Test 2. Quadratic equation

Test 2. The quadratic equation \(f(x) = ax^2 + bx + c\) represents a parabola in the Cartesian coordinate system. Each point on the parabola has the same distance to the focus and directrix.
1. Draw the focus as a red cross. The standard form of the equation of a parabola with its vertex \((h,k)\) and a vertical axis of symmetry is \((x-h)^2 = 4p(y-k)\), where the vertex is at \((h,k)\) and \(|2p|\) is the distance from the focus to the directrix. \(|p|\) is the distance from the focus to the vertex or from the vertex to the directrix. The focus is at \((h,k+p)\) and the equation of the directrix is \(y = k-p\). If \(p > 0\), the parabola opens up as following. If \(p < 0\), the parabola opens down. 2. This test limits the orientation of the directrix to a horizontal line (slope is 0), which can be used as the basis for grade 10 algebra test review and benchmarking. jsxgraph supports the drawing of an arbitrary line in the form \(ax+by+c=0\). The parameters are specified in the order \([c,a,b]\).
3. Compute the distance from point A to the focus and the directrix to verify computations in the test.
4. Show the vertex of the parabola with its coordinate.
5. A parabola can have 0, 1, or 2 x-intercepts. The x-intercept has the y-coordinate of 0. If there is no x-intercept, the parabola is above or below the x-axis and therefore does not intersect the x-axis. If there is one x-intercept, the x-intercept is the vertex of the parabola. If there are 2 x-intercepts, the x-coordinates of the intercepts can be computed by setting \(y\) to 0, as following:
\(\leqalignno{
(x-h)^2 &= 4p(0-k) \cr
(x-h)^2 &= -4pk \cr
x-h &= \pm\sqrt{-4pk} \cr
x &= h\pm{2}\sqrt{-pk}}\)
Note that if \(p\) and \(k\) have same sign, there is no real solution since the parabola is open up and above the x-axis if \(p > 0\), and is open down and below the x-axis if \(p < 0\). 6. The y-intercept has the x-coordinate of 0. It can be computed by setting \(x\) to 0, as following:
\(\leqalignno{
(0-h)^2 &= 4p(y-k) \cr
h^2 &= 4p(y-k) \cr
\frac {h^2}{4p} &= y-k \cr
\frac {h^2}{4p} + k &= y \cr
y &= k+\frac {h^2}{4p}}\)
7. Show the quadratic form and the vertex form of the parabola.

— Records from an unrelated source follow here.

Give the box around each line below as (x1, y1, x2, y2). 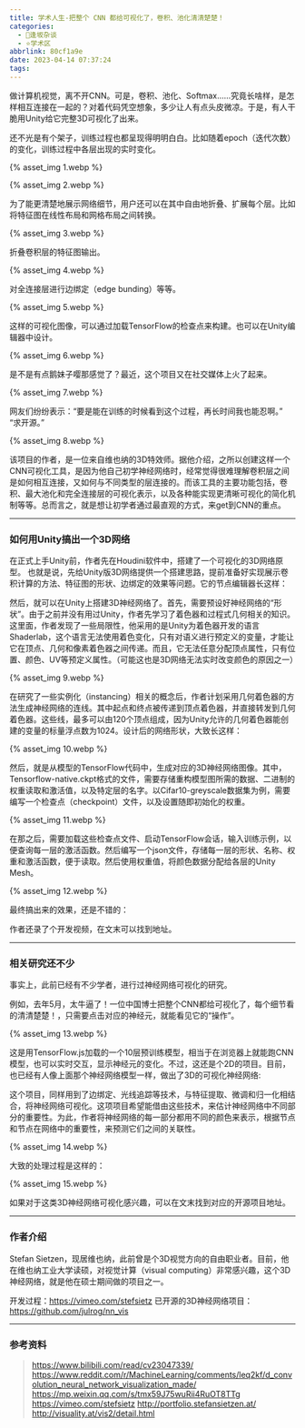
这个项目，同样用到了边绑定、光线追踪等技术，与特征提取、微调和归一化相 (9, 1089, 288, 1101)
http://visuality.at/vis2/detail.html (31, 1408, 155, 1419)
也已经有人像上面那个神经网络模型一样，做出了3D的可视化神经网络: (9, 1070, 261, 1081)
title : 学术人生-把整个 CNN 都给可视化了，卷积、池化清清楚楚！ (9, 13, 225, 23)
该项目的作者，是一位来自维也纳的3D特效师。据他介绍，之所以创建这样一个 (9, 454, 290, 465)
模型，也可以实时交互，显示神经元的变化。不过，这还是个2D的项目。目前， (9, 1059, 290, 1070)
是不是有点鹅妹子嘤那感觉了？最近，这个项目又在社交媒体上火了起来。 (9, 368, 272, 379)
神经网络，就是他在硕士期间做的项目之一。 (9, 1275, 169, 1287)
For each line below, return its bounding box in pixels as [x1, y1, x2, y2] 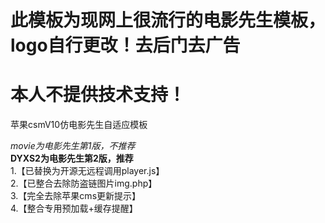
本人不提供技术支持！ [10, 84, 187, 106]
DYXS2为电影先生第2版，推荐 [10, 152, 134, 165]
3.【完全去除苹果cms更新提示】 [10, 190, 142, 202]
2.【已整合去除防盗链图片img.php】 [10, 177, 158, 190]
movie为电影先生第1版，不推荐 [10, 140, 136, 152]
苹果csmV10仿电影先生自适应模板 [10, 119, 148, 131]
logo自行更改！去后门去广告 [10, 34, 241, 57]
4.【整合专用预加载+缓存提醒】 [10, 202, 138, 215]
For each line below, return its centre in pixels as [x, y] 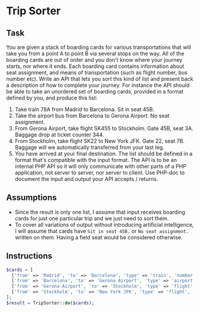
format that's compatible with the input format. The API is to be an [96, 160]
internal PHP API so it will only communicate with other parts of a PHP [100, 166]
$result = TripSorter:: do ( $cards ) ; [50, 303]
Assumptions [32, 198]
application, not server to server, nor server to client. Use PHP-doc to [100, 173]
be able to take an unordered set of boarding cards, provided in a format [95, 91]
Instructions [29, 256]
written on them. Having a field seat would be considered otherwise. [99, 237]
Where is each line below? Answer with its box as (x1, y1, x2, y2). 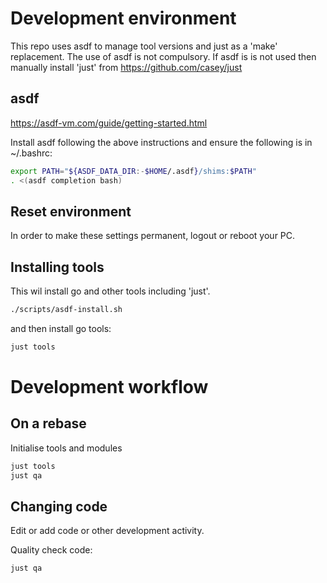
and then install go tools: (10, 323, 112, 334)
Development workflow (10, 376, 209, 399)
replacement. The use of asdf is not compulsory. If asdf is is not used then (10, 50, 317, 62)
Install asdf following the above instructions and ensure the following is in (10, 136, 313, 148)
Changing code (10, 498, 108, 516)
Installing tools (10, 258, 105, 276)
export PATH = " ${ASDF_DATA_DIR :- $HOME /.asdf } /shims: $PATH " (10, 166, 257, 176)
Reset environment (10, 203, 132, 220)
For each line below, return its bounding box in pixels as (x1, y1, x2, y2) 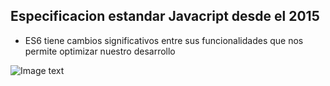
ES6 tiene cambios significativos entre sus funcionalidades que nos (24, 34, 304, 46)
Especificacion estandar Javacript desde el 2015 (10, 8, 320, 25)
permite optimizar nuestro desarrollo (24, 45, 176, 57)
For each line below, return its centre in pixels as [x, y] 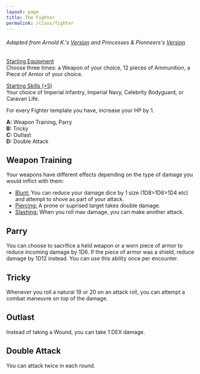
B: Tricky [17, 128]
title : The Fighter [31, 18]
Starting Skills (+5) [29, 86]
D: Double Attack [27, 141]
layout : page [23, 12]
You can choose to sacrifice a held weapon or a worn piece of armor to [95, 246]
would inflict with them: [35, 181]
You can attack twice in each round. [51, 366]
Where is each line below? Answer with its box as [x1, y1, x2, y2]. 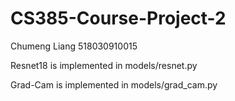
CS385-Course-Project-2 [10, 7, 227, 30]
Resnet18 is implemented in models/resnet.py [10, 59, 198, 71]
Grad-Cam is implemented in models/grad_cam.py [10, 78, 218, 91]
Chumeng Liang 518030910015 [10, 40, 138, 52]
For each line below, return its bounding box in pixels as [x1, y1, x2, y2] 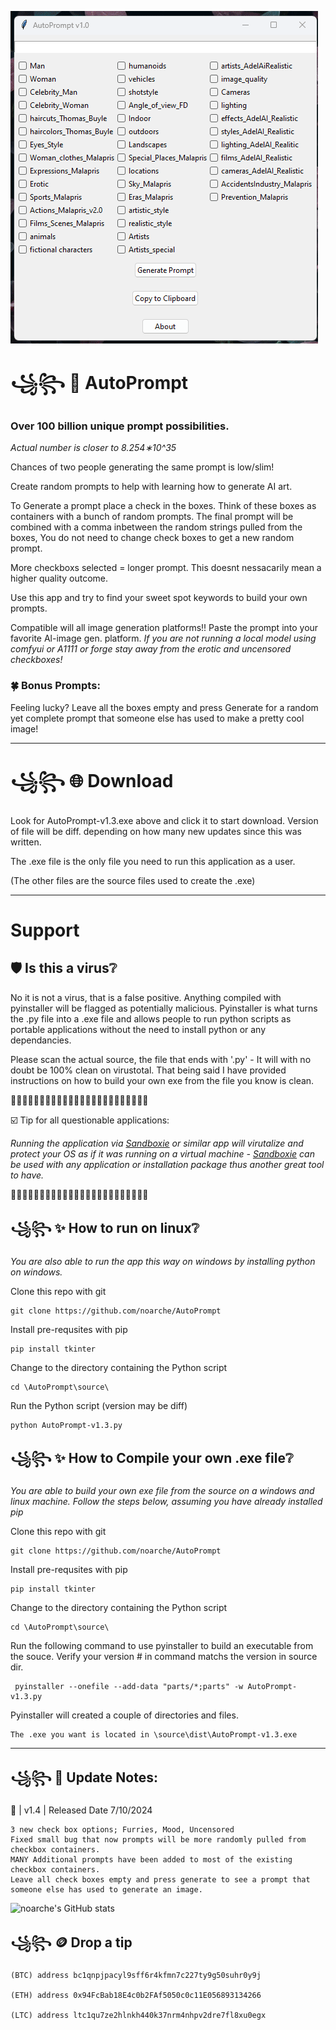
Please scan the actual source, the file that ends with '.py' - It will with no [10, 1053, 312, 1065]
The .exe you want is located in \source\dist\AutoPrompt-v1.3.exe [10, 1730, 298, 1740]
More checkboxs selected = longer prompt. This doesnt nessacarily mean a [10, 562, 322, 574]
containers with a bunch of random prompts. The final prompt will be [10, 511, 294, 523]
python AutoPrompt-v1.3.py [10, 1420, 123, 1430]
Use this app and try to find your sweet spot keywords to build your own [10, 592, 308, 604]
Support [10, 919, 80, 941]
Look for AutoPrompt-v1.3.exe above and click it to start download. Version [10, 814, 319, 826]
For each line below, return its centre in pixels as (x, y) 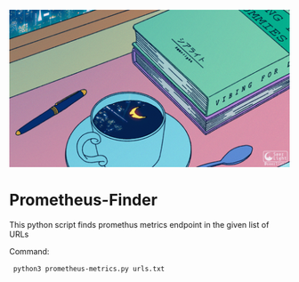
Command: (29, 251)
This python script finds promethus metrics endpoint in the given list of (139, 224)
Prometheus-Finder (84, 200)
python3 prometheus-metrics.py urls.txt (89, 269)
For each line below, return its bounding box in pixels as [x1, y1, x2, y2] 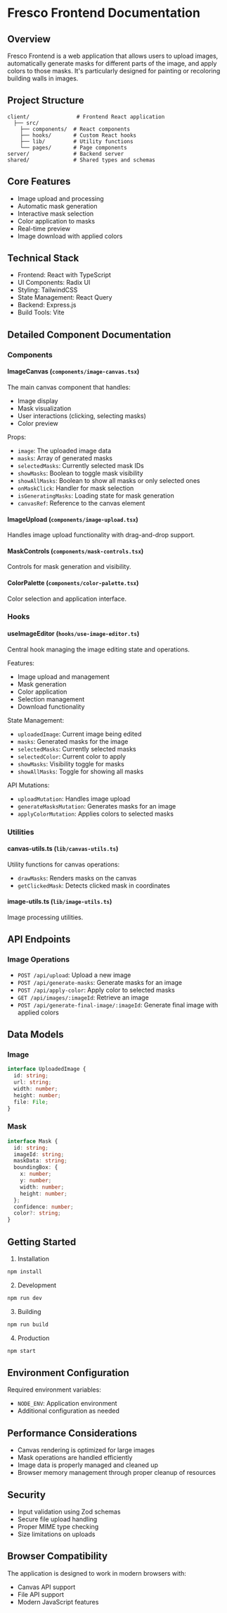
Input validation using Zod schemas [17, 1507, 121, 1516]
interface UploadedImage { [7, 1066, 86, 1073]
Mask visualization [17, 404, 72, 412]
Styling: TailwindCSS [17, 286, 78, 294]
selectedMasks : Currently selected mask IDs [17, 461, 144, 470]
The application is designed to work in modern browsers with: [7, 1569, 186, 1577]
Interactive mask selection [17, 209, 94, 218]
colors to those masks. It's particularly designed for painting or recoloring [7, 67, 221, 75]
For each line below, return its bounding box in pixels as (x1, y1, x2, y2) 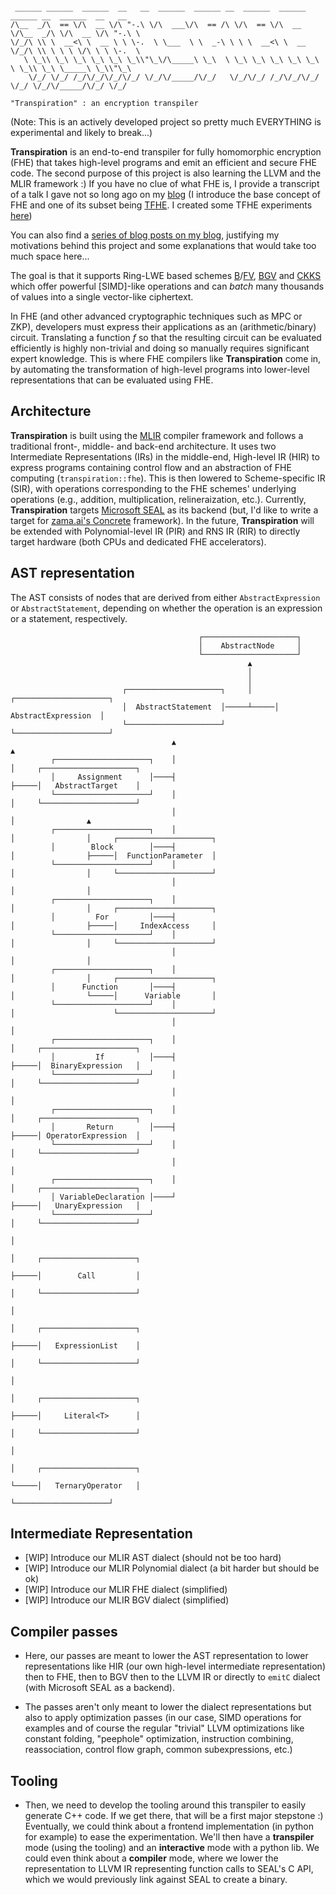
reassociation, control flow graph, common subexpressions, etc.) (24, 1744, 293, 1756)
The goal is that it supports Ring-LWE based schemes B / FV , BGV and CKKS (10, 270, 322, 281)
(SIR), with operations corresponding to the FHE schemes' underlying (10, 482, 297, 494)
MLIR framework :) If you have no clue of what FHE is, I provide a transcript (10, 178, 320, 189)
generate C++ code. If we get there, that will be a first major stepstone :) (24, 1810, 324, 1822)
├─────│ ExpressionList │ (10, 1340, 141, 1351)
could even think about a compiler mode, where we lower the (24, 1852, 279, 1864)
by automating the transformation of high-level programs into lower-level (10, 364, 310, 375)
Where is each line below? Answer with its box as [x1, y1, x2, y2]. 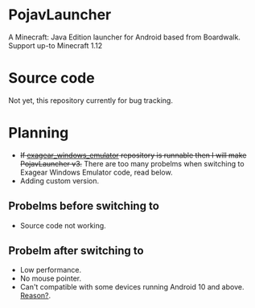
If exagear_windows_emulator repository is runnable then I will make [19, 150, 247, 160]
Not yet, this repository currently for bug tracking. [8, 95, 173, 105]
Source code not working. [19, 220, 106, 230]
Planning [8, 124, 69, 142]
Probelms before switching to [8, 199, 159, 213]
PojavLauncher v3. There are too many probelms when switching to [19, 158, 245, 168]
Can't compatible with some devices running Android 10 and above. [19, 282, 245, 292]
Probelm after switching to [8, 244, 144, 258]
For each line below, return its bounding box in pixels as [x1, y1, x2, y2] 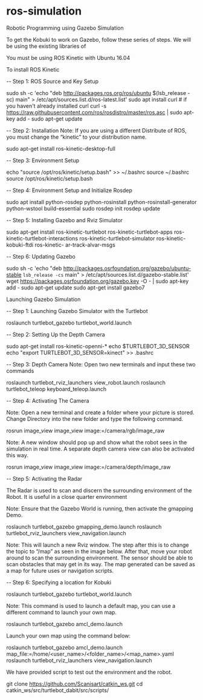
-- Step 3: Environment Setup [6, 156, 80, 164]
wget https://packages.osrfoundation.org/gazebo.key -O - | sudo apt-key [6, 277, 189, 285]
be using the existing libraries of [6, 42, 86, 50]
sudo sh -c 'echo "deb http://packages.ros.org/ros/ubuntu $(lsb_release [6, 89, 186, 96]
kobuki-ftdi [6, 241, 34, 248]
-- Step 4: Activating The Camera [6, 397, 89, 404]
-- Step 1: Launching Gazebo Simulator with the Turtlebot [6, 307, 148, 314]
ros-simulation [6, 4, 82, 18]
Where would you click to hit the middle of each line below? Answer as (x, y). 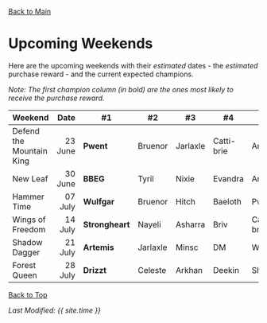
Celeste (152, 270)
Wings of (29, 220)
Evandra (229, 178)
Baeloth (228, 201)
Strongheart (106, 224)
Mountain (30, 150)
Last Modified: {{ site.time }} (55, 310)
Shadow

Quadratic form: \(f(x) = ax^2 + bx + c\)
Vertex form: \((x-h)^2 = 4p(y-k)\)
8. Relationship between quadratic and vertex form.
The quadratic form of the parabola can be derived from the vertex formula by solving for \(y\).
\(\leqalignno{
(x-h)^2 &= 4p(y-k) \cr
x^2-2hx+h^2 &= 4py-4pk \cr
x^2-2hx+h^2+4pk &= 4py \cr
\frac {x^2-2hx+h^2+4pk}{4p} &= y \cr
\frac {x^2}{4p} – \frac {2h}{4p}x + \frac {h^2}{4p} + \frac {4pk}{4p} &= y \cr
y &= \frac {1}{4p}x^2 – \frac {h}{2p}x + \frac {h^2}{4p} + k}\)
In summary,
\(a = \dfrac {1}{4p}, b=-\dfrac {h}{2p}, c=\dfrac {h^2}{4p} + k\) (y-intercept).
9. Show the conic form of the parabola with values of coefficients.
10. Need to convert decimal coefficients \(a,b,c\) to fractional form or normalize to a LCM.
10. Show the tangent (derivative) of the parabola (regions of positive and negative slopes).
11. Show the integrals of the parabola.
12. jQuery UI to update the position of each component with precision.
13. Static labels (copyright, equations) are not at fixed positions and can be moved. There are two open-source software packages involved to generate the math chart: jsxgraph and mathjax. Mathjax supports standard math notation as shown on this page which fills probably all highschool math publication requirements.
14. Need a class to display the right angle square symbol and better support for polar coordinates. In javascript mathjax syntax is enclosed within a pair of $ while in regular HTML coding, use a pair of backslash and parentheses (left to open and right to close).